Re: io assumptions

From: Henrik Nordstrom <hno@dont-contact.us>
Date: Thu, 05 Dec 2002 09:26:10 +0100

Robert Collins wrote:

> storeDiskdOpen for instance, if the diskd shmget fails, cleans up the
> request and returns NULL - inficating a failure. If the request is
> queued, then yes it currently returns after the next io loop. BUT:
> overlapped IO (or any OS-callback based IO) could potentially callback
> immediately if the file metadata is in cache - breaking the current calling code.

I don't agree here.

The callback on the SIO may only occur when the store is beeing polled
or there is specific I/O activity, not randomly at any time. Should
probably be limited to polling only to avoid I/O error races.

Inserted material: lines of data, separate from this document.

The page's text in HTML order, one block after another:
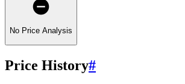
No Price Analysis
Price History#
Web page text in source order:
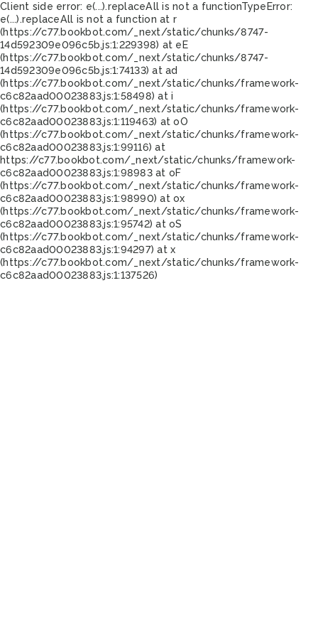
Client side error: e(...).replaceAll is not a functionTypeError:
e(...).replaceAll is not a function at r
(https://c77.bookbot.com/_next/static/chunks/8747-
14d592309e096c5b.js:1:229398) at eE
(https://c77.bookbot.com/_next/static/chunks/8747-
14d592309e096c5b.js:1:74133) at ad
(https://c77.bookbot.com/_next/static/chunks/framework-
c6c82aad00023883.js:1:58498) at i
(https://c77.bookbot.com/_next/static/chunks/framework-
c6c82aad00023883.js:1:119463) at oO
(https://c77.bookbot.com/_next/static/chunks/framework-
c6c82aad00023883.js:1:99116) at
https://c77.bookbot.com/_next/static/chunks/framework-
c6c82aad00023883.js:1:98983 at oF
(https://c77.bookbot.com/_next/static/chunks/framework-
c6c82aad00023883.js:1:98990) at ox
(https://c77.bookbot.com/_next/static/chunks/framework-
c6c82aad00023883.js:1:95742) at oS
(https://c77.bookbot.com/_next/static/chunks/framework-
c6c82aad00023883.js:1:94297) at x
(https://c77.bookbot.com/_next/static/chunks/framework-
c6c82aad00023883.js:1:137526)
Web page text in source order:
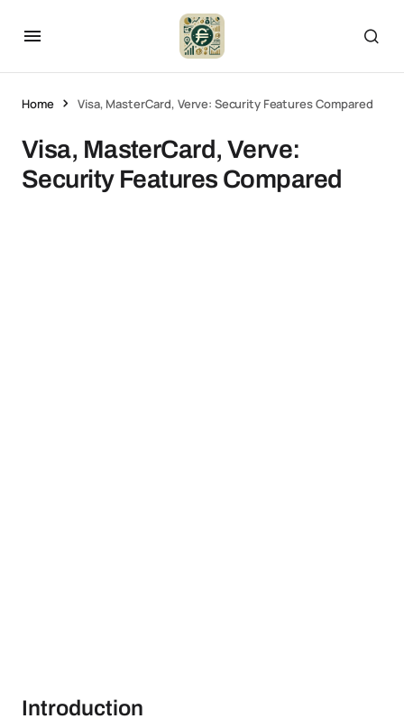
Home Visa, MasterCard, Verve: Security Features Compared
Visa, MasterCard, Verve:
Security Features Compared
Introduction
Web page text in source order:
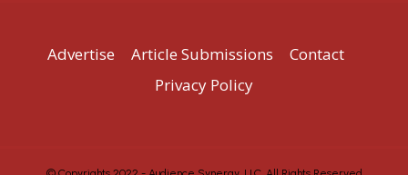
Advertise Article Submissions
Contact
Privacy Policy
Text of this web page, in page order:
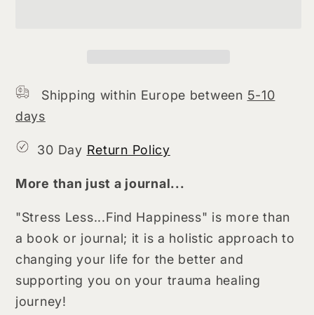
Shipping within Europe between 5-10
days
30 Day Return Policy
More than just a journal...
"Stress Less...Find Happiness" is more than
a book or journal; it is a holistic approach to
changing your life for the better and
supporting you on your trauma healing
journey!
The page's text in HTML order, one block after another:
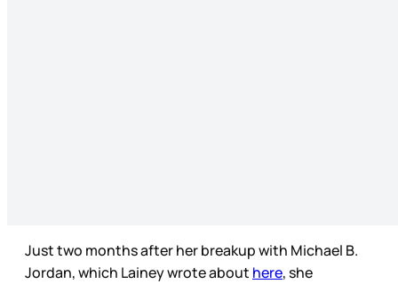
Just two months after her breakup with Michael B.
Jordan, which Lainey wrote about here, she
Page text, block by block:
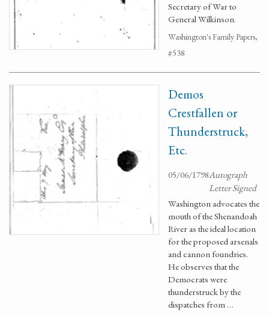
Secretary of War to
General Wilkinson.
Washington's Family Papers,
#538
Demos
Crestfallen or
Thunderstruck,
Etc.
05/06/1798Autograph
Letter Signed
Washington advocates the
mouth of the Shenandoah
River as the ideal location
for the proposed arsenals
and cannon foundries.
He observes that the
Democrats were
thunderstruck by the
dispatches from …
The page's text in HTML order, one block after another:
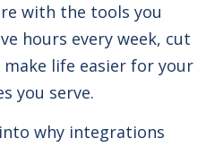
with the tools you
hours every week, cut
life easier for your
you serve.
why integrations
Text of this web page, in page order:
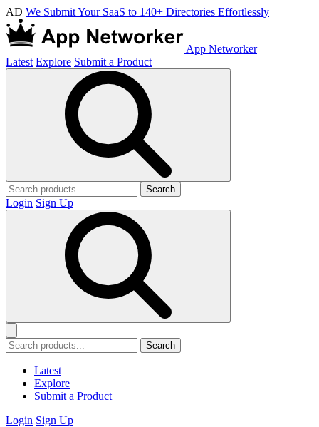
AD We Submit Your SaaS to 140+ Directories Effortlessly
App Networker
Latest Explore Submit a Product
Search
Login Sign Up
Search
Latest
Explore
Submit a Product
Login Sign Up
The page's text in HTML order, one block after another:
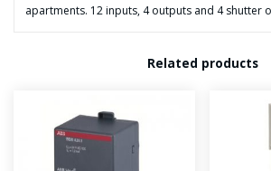
apartments. 12 inputs, 4 outputs and 4 shutter
Related products
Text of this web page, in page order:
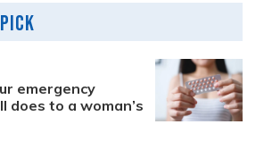
emergency
does to a woman’s
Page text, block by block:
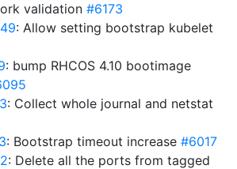
validation #6173
: Allow setting bootstrap kubelet
: bump RHCOS 4.10 bootimage
: Collect whole journal and netstat
: Bootstrap timeout increase #6017
: Delete all the ports from tagged
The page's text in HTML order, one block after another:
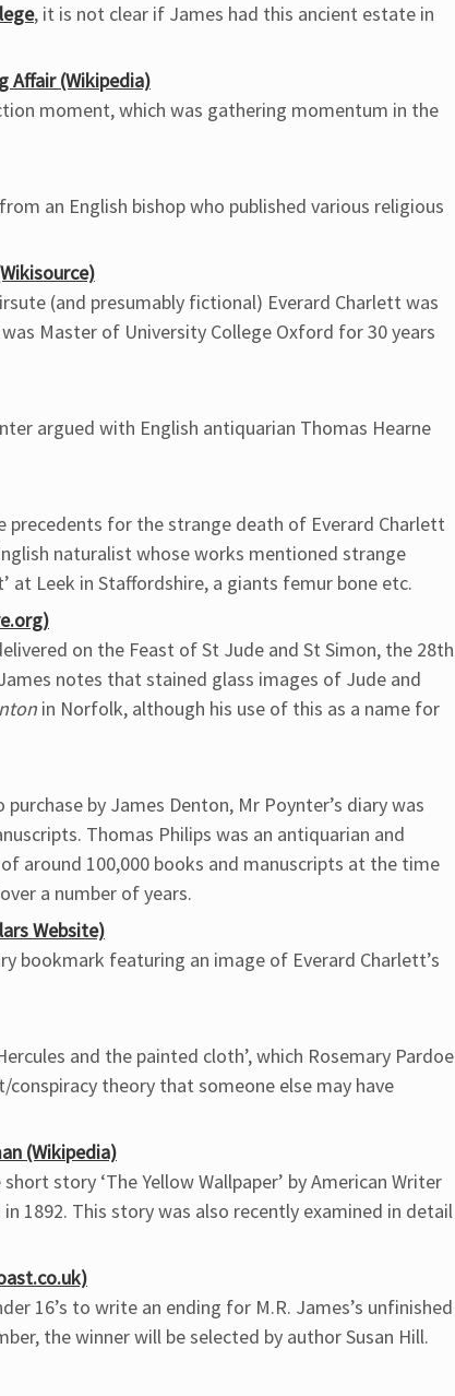
, it is not clear if James had this ancient estate in
Affair (Wikipedia)
moment, which was gathering momentum in the
an English bishop who published various religious
(and presumably fictional) Everard Charlett was
Master of University College Oxford for 30 years
argued with English antiquarian Thomas Hearne
precedents for the strange death of Everard Charlett
naturalist whose works mentioned strange
at Leek in Staffordshire, a giants femur bone etc.
on the Feast of St Jude and St Simon, the 28th
notes that stained glass images of Jude and
in Norfolk, although his use of this as a name for
by James Denton, Mr Poynter’s diary was
Thomas Philips was an antiquarian and
around 100,000 books and manuscripts at the time
a number of years.
Website)
bookmark featuring an image of Everard Charlett’s
and the painted cloth’, which Rosemary Pardoe
theory that someone else may have
(Wikipedia)
story ‘The Yellow Wallpaper’ by American Writer
1892. This story was also recently examined in detail
16’s to write an ending for M.R. James’s unfinished
the winner will be selected by author Susan Hill.
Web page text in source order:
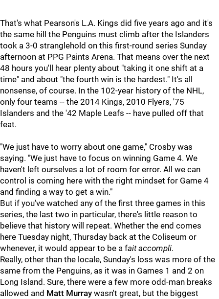
That's what Pearson's L.A. Kings did five years ago and it's
the same hill the Penguins must climb after the Islanders
took a 3-0 stranglehold on this first-round series Sunday
afternoon at PPG Paints Arena. That means over the next
48 hours you'll hear plenty about "taking it one shift at a
time" and about "the fourth win is the hardest." It's all
nonsense, of course. In the 102-year history of the NHL,
only four teams -- the 2014 Kings, 2010 Flyers, '75
Islanders and the '42 Maple Leafs -- have pulled off that
feat.
"We just have to worry about one game," Crosby was
saying. "We just have to focus on winning Game 4. We
haven't left ourselves a lot of room for error. All we can
control is coming here with the right mindset for Game 4
and finding a way to get a win."
But if you've watched any of the first three games in this
series, the last two in particular, there's little reason to
believe that history will repeat. Whether the end comes
here Tuesday night, Thursday back at the Coliseum or
whenever, it would appear to be a fait accompli.
Really, other than the locale, Sunday's loss was more of the
same from the Penguins, as it was in Games 1 and 2 on
Long Island. Sure, there were a few more odd-man breaks
allowed and Matt Murray wasn't great, but the biggest
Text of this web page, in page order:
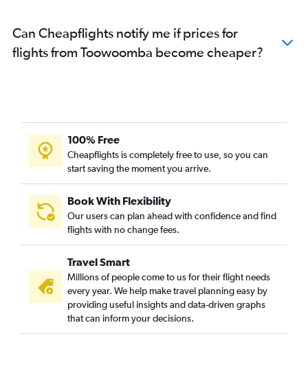
Can Cheapflights notify me if prices for
flights from Toowoomba become cheaper?
100% Free
Cheapflights is completely free to use, so you can
start saving the moment you arrive.
Book With Flexibility
Our users can plan ahead with confidence and find
flights with no change fees.
Travel Smart
Millions of people come to us for their flight needs
every year. We help make travel planning easy by
providing useful insights and data-driven graphs
that can inform your decisions.
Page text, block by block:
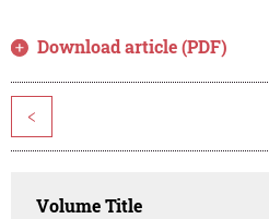
Download article (PDF)
<
Volume Title
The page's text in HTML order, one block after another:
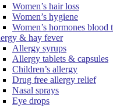
Women’s hair loss
Women’s hygiene
Women’s hormones blood
& hay fever
Allergy syrups
Allergy tablets & capsules
Children’s allergy
Drug free allergy relief
Nasal sprays
Eye drops
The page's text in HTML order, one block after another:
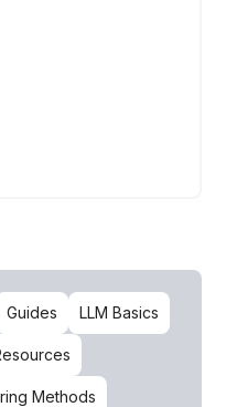
Guides LLM Basics
Methods
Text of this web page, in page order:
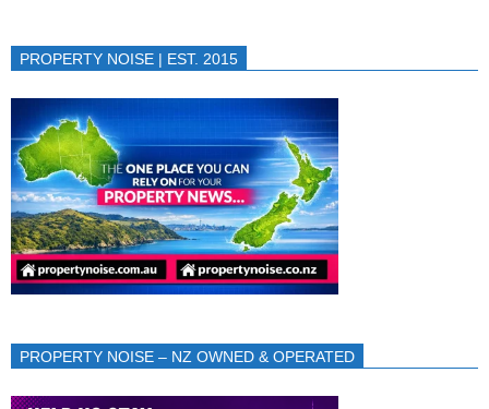
PROPERTY NOISE | EST. 2015
PROPERTY NOISE – NZ OWNED & OPERATED
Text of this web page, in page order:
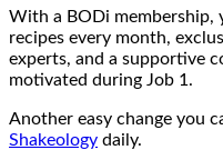
With a BODi membership,
recipes every month,
experts, and a supportive
motivated during Job 1.
Another easy change you
Shakeology daily.
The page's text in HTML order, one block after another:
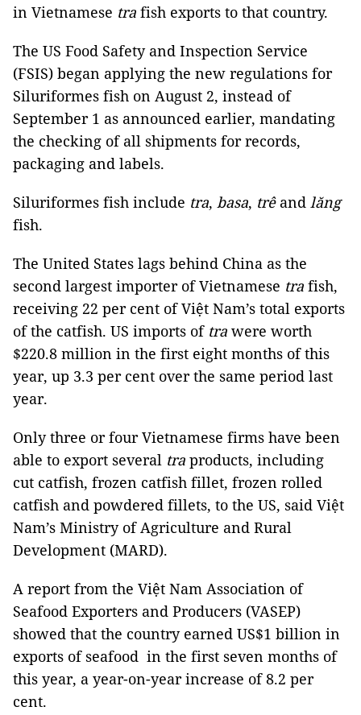
in Vietnamese tra fish exports to that country.
The US Food Safety and Inspection Service
(FSIS) began applying the new regulations for
Siluriformes fish on August 2, instead of
September 1 as announced earlier, mandating
the checking of all shipments for records,
packaging and labels.
Siluriformes fish include tra, basa, trê and lăng
fish.
The United States lags behind China as the
second largest importer of Vietnamese tra fish,
receiving 22 per cent of Việt Nam’s total exports
of the catfish. US imports of tra were worth
$220.8 million in the first eight months of this
year, up 3.3 per cent over the same period last
year.
Only three or four Vietnamese firms have been
able to export several tra products, including
cut catfish, frozen catfish fillet, frozen rolled
catfish and powdered fillets, to the US, said Việt
Nam’s Ministry of Agriculture and Rural
Development (MARD).
A report from the Việt Nam Association of
Seafood Exporters and Producers (VASEP)
showed that the country earned US$1 billion in
exports of seafood in the first seven months of
this year, a year-on-year increase of 8.2 per
cent.
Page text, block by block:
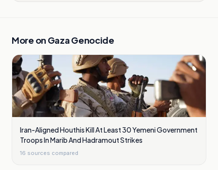
More on Gaza Genocide
Iran-Aligned Houthis Kill At Least 30 Yemeni Government
Troops In Marib And Hadramout Strikes
16 sources compared
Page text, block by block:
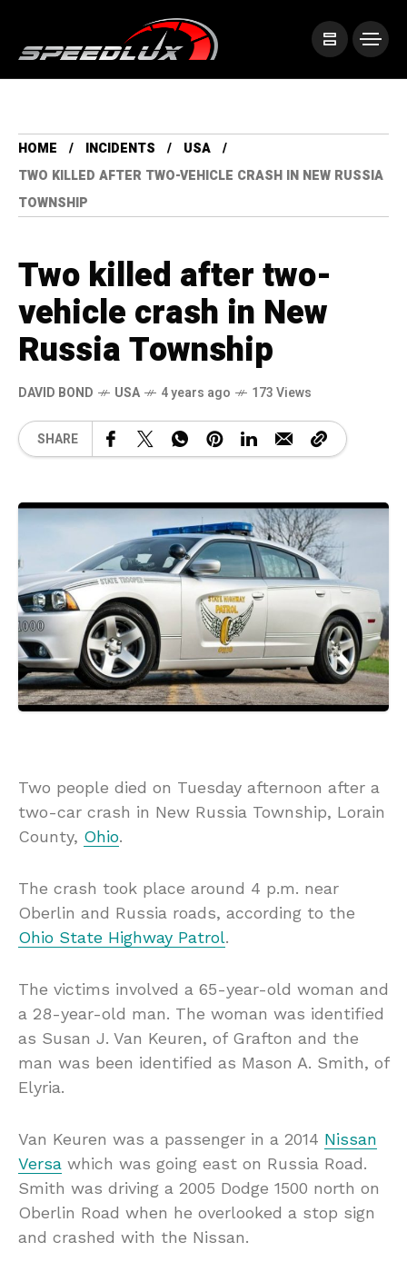
HOME INCIDENTS
USA
TWO KILLED AFTER TWO-VEHICLE CRASH IN NEW RUSSIA
TOWNSHIP
Two killed after two-
vehicle crash in New
Russia Township
DAVID BOND USA 4 years ago 173 Views
SHARE
Two people died on Tuesday afternoon after a
two-car crash in New Russia Township, Lorain
County, Ohio.
The crash took place around 4 p.m. near
Oberlin and Russia roads, according to the
Ohio State Highway Patrol.
The victims involved a 65-year-old woman and
a 28-year-old man. The woman was identified
as Susan J. Van Keuren, of Grafton and the
man was been identified as Mason A. Smith, of
Elyria.
Van Keuren was a passenger in a 2014 Nissan
Versa which was going east on Russia Road.
Smith was driving a 2005 Dodge 1500 north on
Oberlin Road when he overlooked a stop sign
and crashed with the Nissan.
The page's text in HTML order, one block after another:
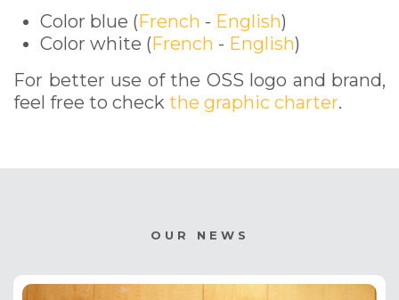
Color blue (French - English)
Color white (French - English)
For better use of the OSS logo and brand,
feel free to check the graphic charter.
OUR NEWS
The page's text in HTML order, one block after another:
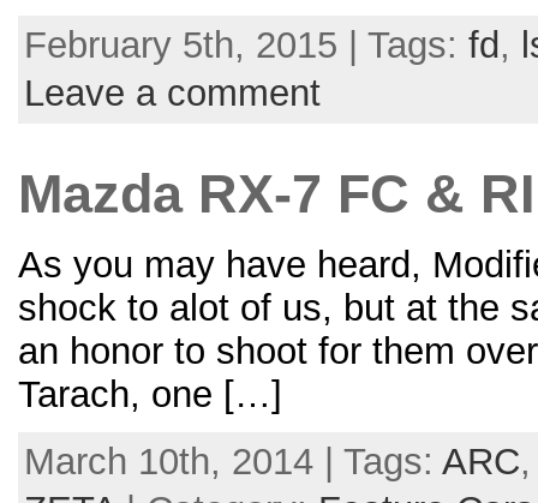
February 5th, 2015 | Tags: fd,
Leave a comment
Mazda RX-7 FC &
As you may have heard,
shock to alot of us, but at the
an honor to shoot for them
Tarach, one […]
March 10th, 2014 | Tags: ARC
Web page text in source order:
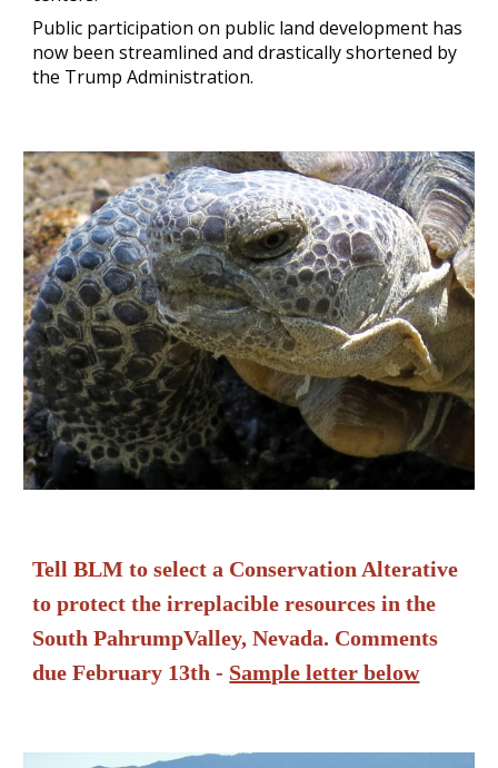
Public participation on public land development has
now been streamlined and drastically shortened by
the Trump Administration.
Tell BLM to select a Conservation Alterative
to protect the irreplacible resources in the
South PahrumpValley, Nevada. Comments
due February 13th - Sample letter below
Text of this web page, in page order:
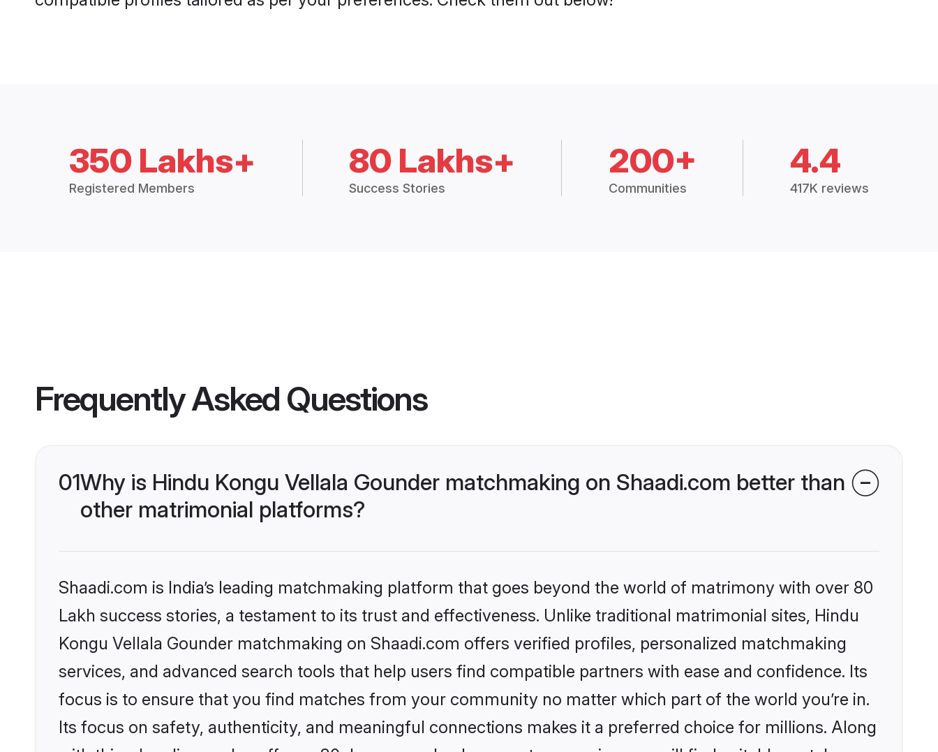
350 Lakhs+
Registered Members
80 Lakhs+
Success Stories
200+
Communities
4.4
417K reviews
Frequently Asked Questions
01Why is Hindu Kongu Vellala Gounder matchmaking on Shaadi.com better than
other matrimonial platforms?
Shaadi.com is India’s leading matchmaking platform that goes beyond the world of matrimony with over 80
Lakh success stories, a testament to its trust and effectiveness. Unlike traditional matrimonial sites, Hindu
Kongu Vellala Gounder matchmaking on Shaadi.com offers verified profiles, personalized matchmaking
services, and advanced search tools that help users find compatible partners with ease and confidence. Its
focus is to ensure that you find matches from your community no matter which part of the world you’re in.
Its focus on safety, authenticity, and meaningful connections makes it a preferred choice for millions. Along
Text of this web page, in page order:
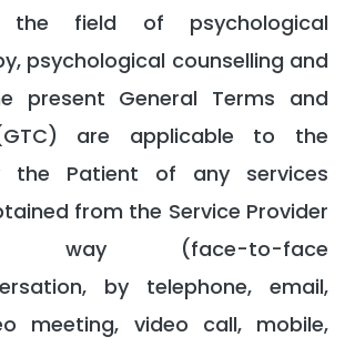
the field of psychological
psychological counselling and
present General Terms and
are applicable to the
the Patient of any services
from the Service Provider
(face-to-face
by telephone, email,
meeting, video call, mobile,
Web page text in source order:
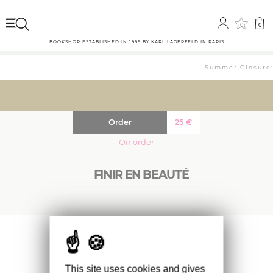
0 0
BOOKSHOP ESTABLISHED IN 1999 BY KARL LAGERFELD IN PARIS
Summer
FINIR EN BEAUTÉ
25 €
Order
··· On order ···
Ouvrage publié en lien avec l’exposition de
Sophie Calle lors des prochaines Rencontres
d’Arles.
This site uses cookies and gives
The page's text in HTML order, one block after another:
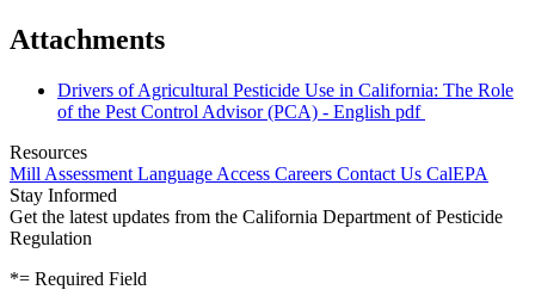
Attachments
Drivers of Agricultural Pesticide Use in California: The Role
of the Pest Control Advisor (PCA) - English pdf
Resources
Mill Assessment Language Access Careers Contact Us CalEPA
Stay Informed
Get the latest updates from the California Department of Pesticide
Regulation
*= Required Field
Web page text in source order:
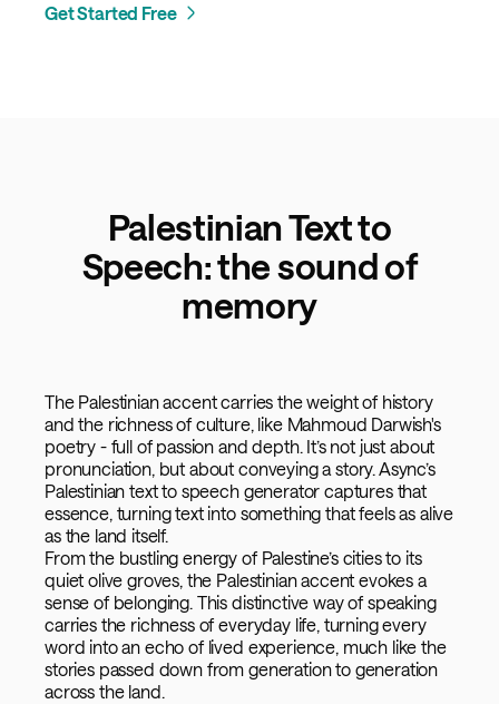
Get Started Free
Palestinian Text to
Speech: the sound of
memory
The Palestinian accent carries the weight of history
and the richness of culture, like Mahmoud Darwish's
poetry - full of passion and depth. It’s not just about
pronunciation, but about conveying a story. Async’s
Palestinian text to speech generator captures that
essence, turning text into something that feels as alive
as the land itself.
From the bustling energy of Palestine’s cities to its
quiet olive groves, the Palestinian accent evokes a
sense of belonging. This distinctive way of speaking
carries the richness of everyday life, turning every
word into an echo of lived experience, much like the
stories passed down from generation to generation
across the land.
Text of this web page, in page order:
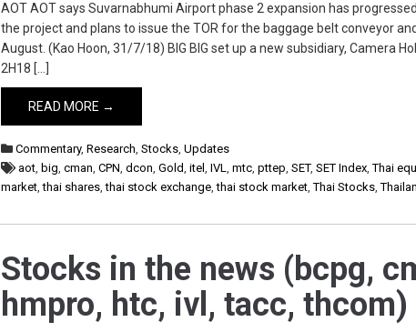
AOT AOT says Suvarnabhumi Airport phase 2 expansion has
the project and plans to issue the TOR for the baggage belt conveyor
August. (Kao Hoon, 31/7/18) BIG BIG set up a new subsidiary, Camera
2H18 […]
READ MORE →
Commentary,Research,Stocks,Updates
aot, big,cman,CPN,dcon,Gold,itel,IVL,mtc,pttep,SET,SET Index,Thai
market,thai shares,thai stock exchange,thai stock market,Thai Stocks,
Stocks in the news (bcpg,
hmpro, htc, ivl, tacc,
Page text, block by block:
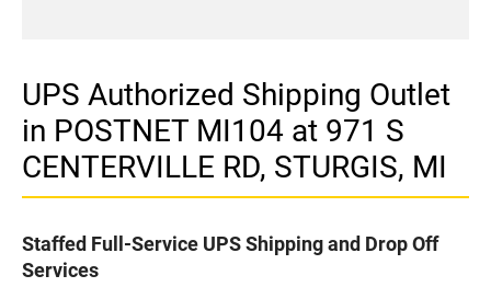
UPS Authorized Shipping Outlet
in POSTNET MI104 at 971 S
CENTERVILLE RD, STURGIS, MI
Staffed Full-Service UPS Shipping and Drop Off
Services
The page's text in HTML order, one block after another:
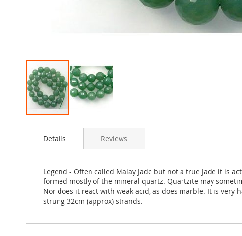
to
images
gallery
Details
Legend - Often called Malay Jade but not a true Jade it is
formed mostly of the mineral quartz. Quartzite may
Nor does it react with weak acid, as does marble. It is very
strung 32cm (approx) strands.
Reviews

If your underlying I/O mechanism has a builtin callback mechanism where
the callback is made asyncronously without polling then this callback
must only be into the "fs" driver, not on the SIO object, and the "fs"
implementation needs to queue the event until it can be processed in a
sane manner. You also need to employ some kind of safe locking in such
case.. such designs is probably only safe when the callback occurs as a
new thread.

> Another example: storeUfsOpen returns NULL on open failure, an object on
> open success.
>
> And storeAufsOpen returns NULL to shed IO load, and an object that can
> have reads queued - but that may not actually open successfully - if the
> request gets queued.

Yes?

Same thing on create.

> I think we would be better served by:
> * void return type.
> * open always calls back, with error (failure of some sort) or good object (success on open).
> * And the callback is allowed to occur immediately.

The second part of the second point is not acceptable (callback to
return "good" object) and won't solve your problem unless you are
willing to paint us into a FS design corner which the current design is
deliberately designed to avoid.

There is no callback today on successful open as this carries no
significant information in the current API.

There is a callback on successful create of an object identity. The
purpose of this callback is NOT to signal that the create operation was
successful but to signal that this object has now been assigned an
identity in the fs layer. This callback can occur at any time from
storeCreate() up to where the SIO has been destroyed, even after
storeClose().

There is also a callback on close. This callback is also used for
signalling I/O errors, including failed open/create.

What should perhaps be done is to separate I/O errors from close, and
not automatically destroy the SIO on I/O errors. In terms of the storeio
API a failed open/create is just a kind of I/O error. There is nothing
special about a failed open/create. The same things happens if a read or
write fails.

This design is intentionally done such that the core does not rely on
when/how/why the FS layer opens/closes files, assigns object identities
etc, only that it gets done.

Yes, this makes life slightly more complex in the storeio layer, but is
very much intentional as other designs paints you into corners where
many interesting object store design cannot be done without a great deal
of complexity.

The property I am defending here:

The object identity assignment part of storeCreate() should be allowed
to be delayed to where sufficient amount of data has been sent to the
storeio layer, possibly the whole object contents. This to allow for
storeio implementations which uses the object itentity as a pointer to
where the data is stored and not as an indirect name (a UNIX file name
is a indirect name, a block pointer is not), and to be allowed to assign
this when the data can be laid out on disk.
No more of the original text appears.